GOAL OF THE EXERCISE ->
Filter the data below for the string "Support" and copy each matching line.

SOURCE RECORDS ->
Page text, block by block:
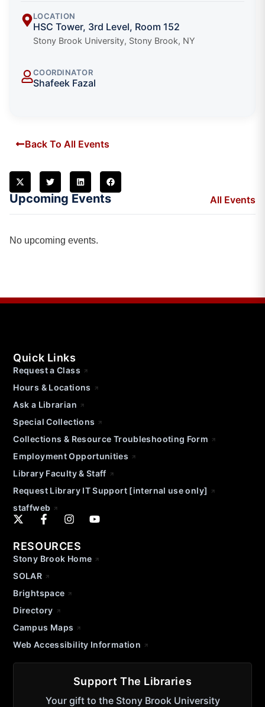
LOCATION
HSC Tower, 3rd Level, Room 152
Stony Brook University, Stony Brook, NY
COORDINATOR
Shafeek Fazal
Back To All Events
Upcoming Events All Events
No upcoming events.
Quick Links
Request a Class
Hours & Locations
Ask a Librarian
Special Collections
Collections & Resource Troubleshooting Form
Employment Opportunities
Library Faculty & Staff
Request Library IT Support [internal use only]
staffweb
RESOURCES
Stony Brook Home
SOLAR
Brightspace
Directory
Campus Maps
Web Accessibility Information
Support The Libraries
Your gift to the Stony Brook University

EXERCISE SOLUTION ->
Request Library IT Support [internal use only]
Support The Libraries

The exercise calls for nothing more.